Stored data entries
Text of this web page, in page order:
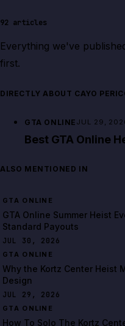
92 articles
Everything we've
first.
DIRECTLY ABOUT CAYO
GTA ONLINE JUL 29,
Best GTA Online
ALSO MENTIONED IN
GTA ONLINE
GTA Online Summer Heist
Standard Payouts
JUL 30, 2026
GTA ONLINE
Why the Kortz Center Heist
Design
JUL 29, 2026
GTA ONLINE
How To Solo The Kortz

- **TASK STATEMENT**:
Your answer should be the lines from the one containing "ALSO MENTIONED IN" through the last line of the records, repeated exactly and with nothing added.

- **TASK SOLUTION**:
ALSO MENTIONED IN
GTA ONLINE
GTA Online Summer Heist
Standard Payouts
JUL 30, 2026
GTA ONLINE
Why the Kortz Center Heist
Design
JUL 29, 2026
GTA ONLINE
How To Solo The Kortz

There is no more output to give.